▶ Problem requirements
Every record below should be printed again exactly, with its pictures removed.

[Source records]

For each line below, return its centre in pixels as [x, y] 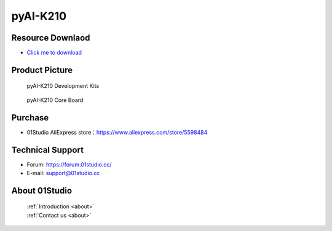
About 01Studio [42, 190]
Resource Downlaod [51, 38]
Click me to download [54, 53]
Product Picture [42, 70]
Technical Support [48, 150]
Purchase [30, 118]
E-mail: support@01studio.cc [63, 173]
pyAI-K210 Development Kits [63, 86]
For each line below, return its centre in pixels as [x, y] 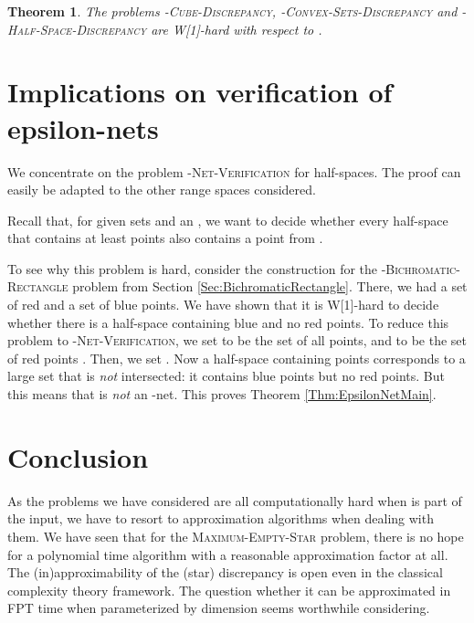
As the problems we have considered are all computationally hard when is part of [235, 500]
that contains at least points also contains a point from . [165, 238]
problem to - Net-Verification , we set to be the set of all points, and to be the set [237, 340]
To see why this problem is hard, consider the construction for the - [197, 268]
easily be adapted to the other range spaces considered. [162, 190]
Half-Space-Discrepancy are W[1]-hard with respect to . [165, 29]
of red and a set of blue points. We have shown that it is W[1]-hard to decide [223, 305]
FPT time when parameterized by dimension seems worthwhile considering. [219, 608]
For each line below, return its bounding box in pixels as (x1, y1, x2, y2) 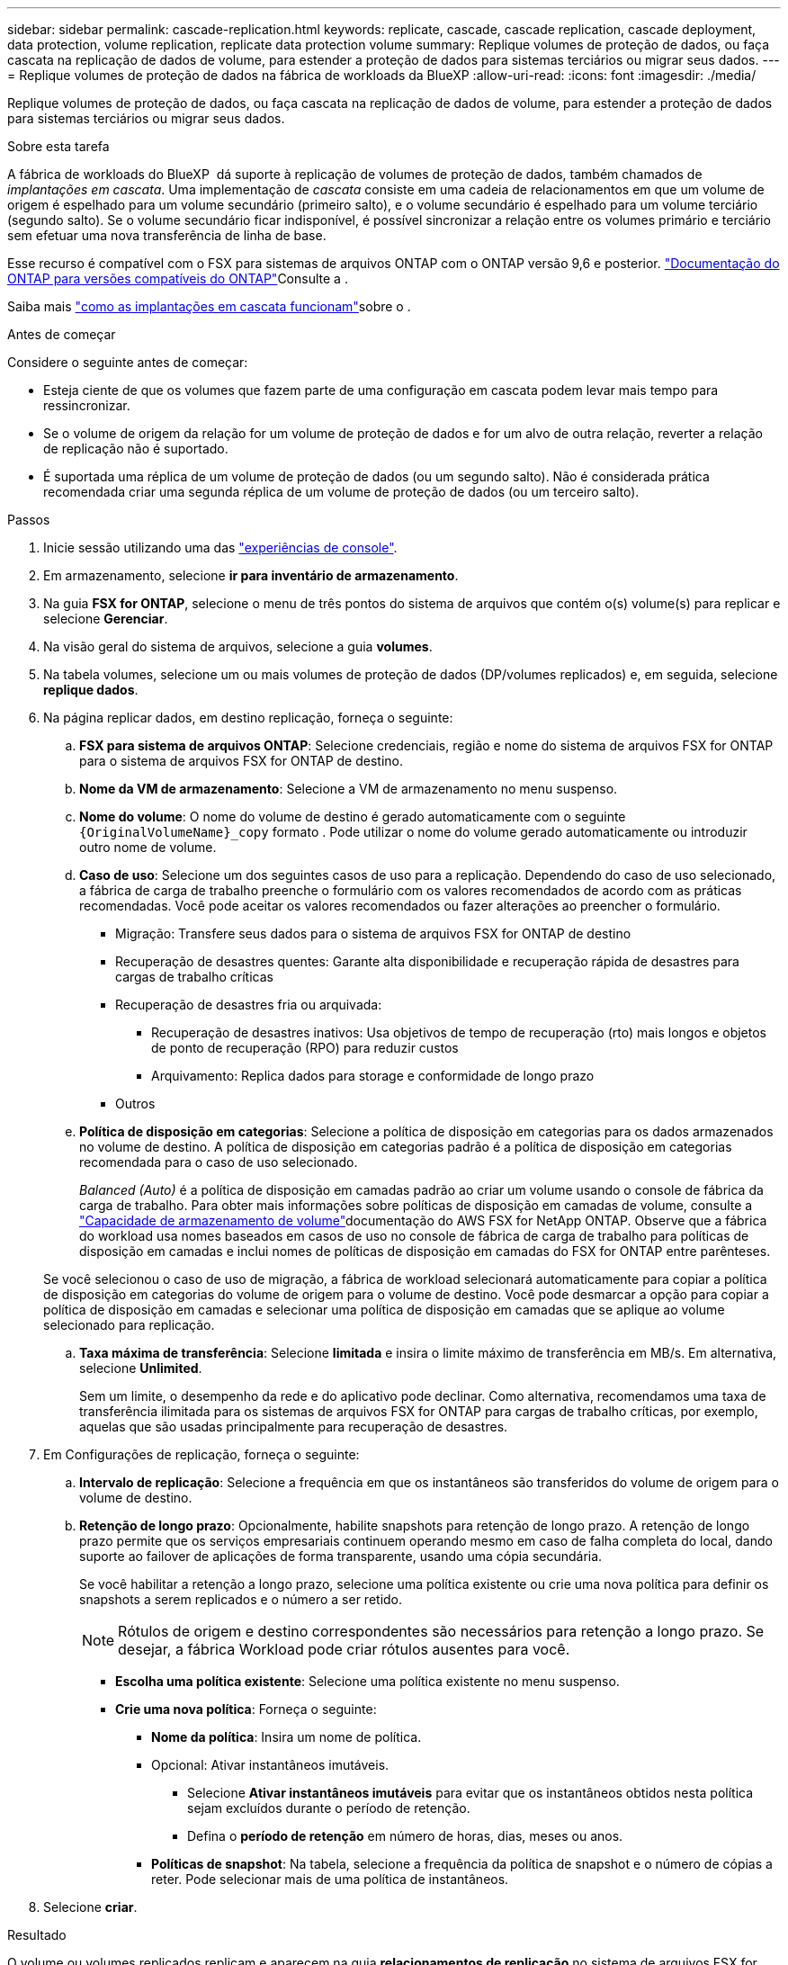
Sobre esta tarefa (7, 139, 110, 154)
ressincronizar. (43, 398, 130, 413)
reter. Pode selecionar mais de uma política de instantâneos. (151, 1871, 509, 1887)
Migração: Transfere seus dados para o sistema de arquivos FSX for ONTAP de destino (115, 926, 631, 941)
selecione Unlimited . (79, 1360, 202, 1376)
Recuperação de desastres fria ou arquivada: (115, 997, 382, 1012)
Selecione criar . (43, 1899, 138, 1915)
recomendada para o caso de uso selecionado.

▶ Worked solution
For each line below, return its centre in pixels as [x, y] 
About 01Studio [42, 190]
Resource Downlaod [51, 38]
Click me to download [54, 53]
Product Picture [42, 70]
Technical Support [48, 150]
Purchase [30, 118]
E-mail: support@01studio.cc [63, 173]
pyAI-K210 Development Kits [63, 86]
For each line below, return its centre in pixels as [x, y] 
As the problems we have considered are all computationally hard when is part of [235, 500]
that contains at least points also contains a point from . [165, 238]
problem to - Net-Verification , we set to be the set of all points, and to be the set [237, 340]
To see why this problem is hard, consider the construction for the - [197, 268]
easily be adapted to the other range spaces considered. [162, 190]
Half-Space-Discrepancy are W[1]-hard with respect to . [165, 29]
of red and a set of blue points. We have shown that it is W[1]-hard to decide [223, 305]
FPT time when parameterized by dimension seems worthwhile considering. [219, 608]
For each line below, return its bounding box in pixels as (x1, y1, x2, y2) 
Sobre esta tarefa (7, 139, 110, 154)
ressincronizar. (43, 398, 130, 413)
reter. Pode selecionar mais de uma política de instantâneos. (151, 1871, 509, 1887)
Migração: Transfere seus dados para o sistema de arquivos FSX for ONTAP de destino (115, 926, 631, 941)
selecione Unlimited . (79, 1360, 202, 1376)
Recuperação de desastres fria ou arquivada: (115, 997, 382, 1012)
Selecione criar . (43, 1899, 138, 1915)
recomendada para o caso de uso selecionado.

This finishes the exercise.